## Assigned task
The lines to copy are those in the listing that hold the word "Apple".

================================

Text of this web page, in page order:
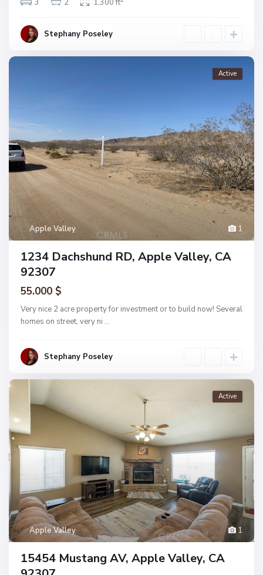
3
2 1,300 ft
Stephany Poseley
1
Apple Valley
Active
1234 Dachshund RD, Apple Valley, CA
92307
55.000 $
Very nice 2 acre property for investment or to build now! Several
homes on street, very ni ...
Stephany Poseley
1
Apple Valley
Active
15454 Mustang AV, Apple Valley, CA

================================

## Written response
Apple Valley
1234 Dachshund RD, Apple Valley, CA
Apple Valley
15454 Mustang AV, Apple Valley, CA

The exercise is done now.